Question: Another observation about Yellowstone: In the seventh episode of Season 4, after all of the women were kicked out of the bunkhouse, Laramie was back in Walker’s bed when Lloyd brought the new guitar to Walker the next evening. No one even mentioned this violation of John and Rip’s new rule. Isn’t this another defiance by Walker to what Rip asks of him? Why has no one mentioned this violation by Laramie after she was kicked out? — Cheryl

Matt Roush: I’ve seen some suggestions that after John let Teeter back into the bunkhouse after she pleaded her case (quite effectively, by showing her brand) that this opened the door for some of the other gals to find their way back in. Again, cowboys will be cowboys, and until Lloyd made it a thing, most everyone seemed content to look the other way. At least they’ve buried the hatchet. For now.

And Finally …

Question: Will we ever see a reboot of the TV show The Wild Wild West? — Jon G

Matt Roush: What, the lousy 1999 film version with Will Smith and Kevin Kline wasn’t enough for you? This was a favorite show from my 1960s childhood, much like Lost in Space (which Netflix kind of ruined for me with its remake), and I wouldn’t be surprised if someone eventually taps into this for some kind of steampunk sci-fi/fantasy/Western hybrid lark. But I’m happy with my memories and I can wait. (If they do ever revive the show, they’d better keep the gimmick of the animated panels that freeze the cliffhanger at each act.)

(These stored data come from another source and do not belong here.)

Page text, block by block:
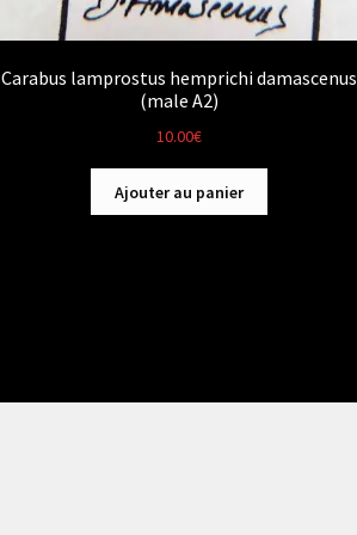
Carabus lamprostus hemprichi damascenus
(male A2)
10.00€
Ajouter au panier
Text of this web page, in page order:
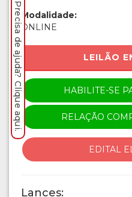
Modalidade:
ONLINE
LEILÃO
HABILITE-SE
RELAÇÃO
EDITAL
Lances:
Precisa de ajuda? Clique aqui.
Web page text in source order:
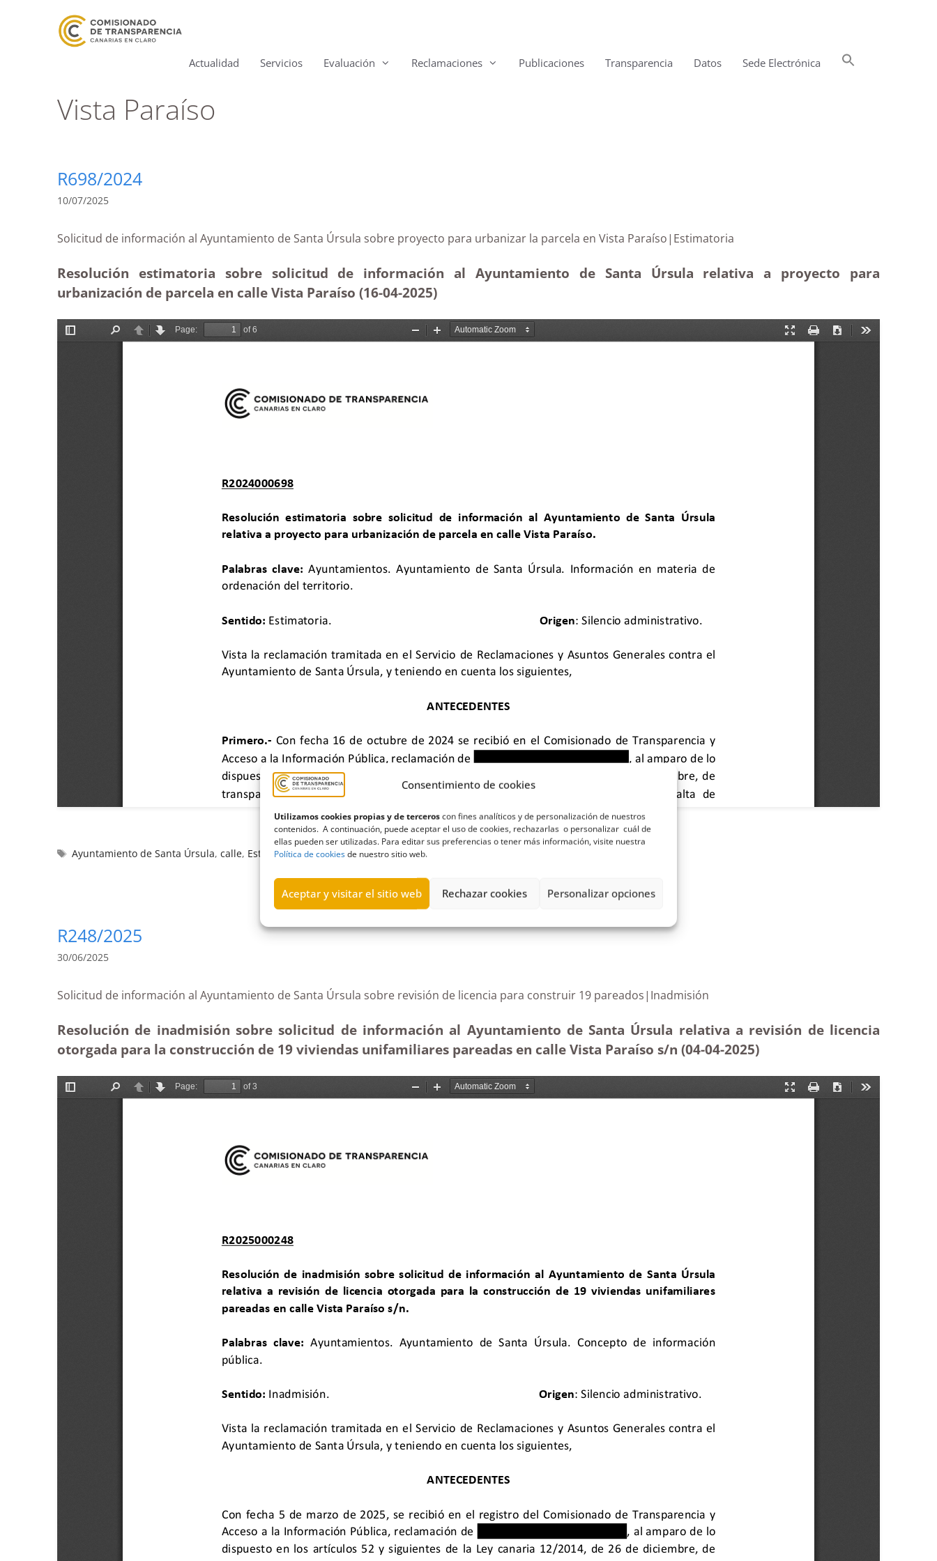
Consentimiento de cookies
Utilizamos cookies propias y de terceroscon fines analíticos y de personalización de nuestros
contenidos. A continuación, puede aceptar el uso de cookies, rechazarlas o personalizar cuál de
ellas pueden ser utilizadas. Para editar sus preferencias o tener más información, visite nuestra
Política de cookiesde nuestro sitio web.
Aceptar y visitar el sitio web Rechazar cookies Personalizar opciones
Actualidad Servicios Evaluación Reclamaciones Publicaciones Transparencia Datos Sede Electrónica
Vista Paraíso
R698/2024
10/07/2025
Solicitud de información al Ayuntamiento de Santa Úrsula sobre proyecto para urbanizar la parcela en Vista Paraíso|Estimatoria
Resolución estimatoria sobre solicitud de información al Ayuntamiento de Santa Úrsula relativa a proyecto para
urbanización de parcela en calle Vista Paraíso (16-04-2025)
Ayuntamiento de Santa Úrsula,calle, Estimatoria,parcela,proyecto,Tenerife
R248/2025
30/06/2025
Solicitud de información al Ayuntamiento de Santa Úrsula sobre revisión de licencia para construir 19 pareados|Inadmisión
Resolución de inadmisión sobre solicitud de información al Ayuntamiento de Santa Úrsula relativa a revisión de licencia
otorgada para la construcción de 19 viviendas unifamiliares pareadas en calle Vista Paraíso s/n (04-04-2025)
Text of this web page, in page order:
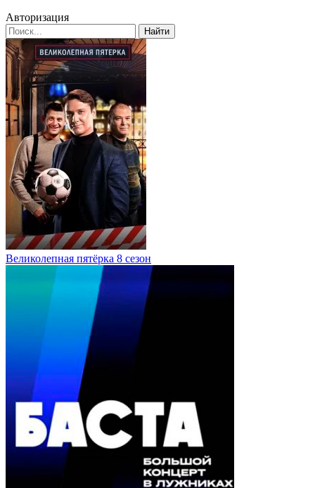
Авторизация
Найти
Великолепная пятёрка 8 сезон
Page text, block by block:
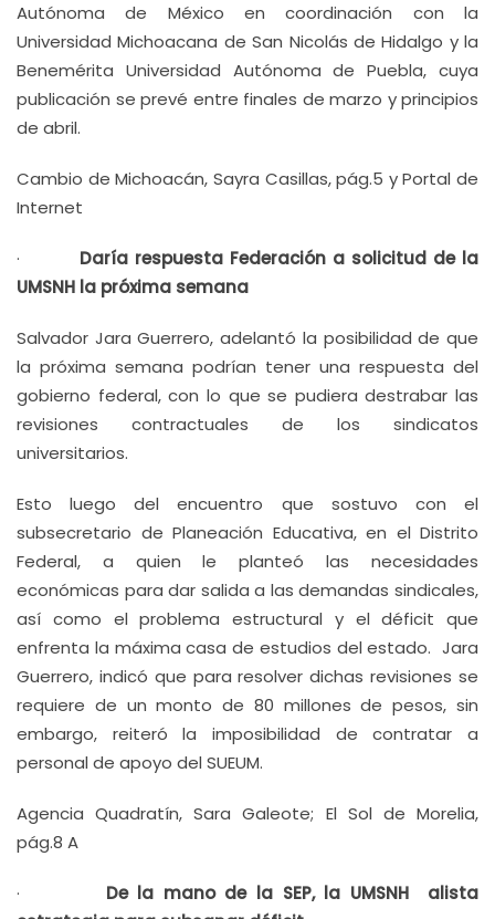
Autónoma de México en coordinación con la
Universidad Michoacana de San Nicolás de Hidalgo y la
Benemérita Universidad Autónoma de Puebla, cuya
publicación se prevé entre finales de marzo y principios
de abril.
Cambio de Michoacán, Sayra Casillas, pág.5 y Portal de
Internet
· Daría respuesta Federación a solicitud de la
UMSNH la próxima semana
Salvador Jara Guerrero, adelantó la posibilidad de que
la próxima semana podrían tener una respuesta del
gobierno federal, con lo que se pudiera destrabar las
revisiones contractuales de los sindicatos
universitarios.
Esto luego del encuentro que sostuvo con el
subsecretario de Planeación Educativa, en el Distrito
Federal, a quien le planteó las necesidades
económicas para dar salida a las demandas sindicales,
así como el problema estructural y el déficit que
enfrenta la máxima casa de estudios del estado. Jara
Guerrero, indicó que para resolver dichas revisiones se
requiere de un monto de 80 millones de pesos, sin
embargo, reiteró la imposibilidad de contratar a
personal de apoyo del SUEUM.
Agencia Quadratín, Sara Galeote; El Sol de Morelia,
pág.8 A
· De la mano de la SEP, la UMSNH alista

That’s all for now, and this will be the last Ask Matt column until after the New Year. So let me thank all of those who wrote in during the year with their passion and curiosity, reconfirming my own love for the ever-expanding medium we think of as TV. Remember that we can’t do this without your participation, so please keep sending questions and comments about TV to [email protected] or shoot me a line on Twitter (@TVGMMattRoush), and you can also submit questions via the handy form below. (Please include a first name with your question.) Thanks again, Merry Christmas to all and Happy New Year!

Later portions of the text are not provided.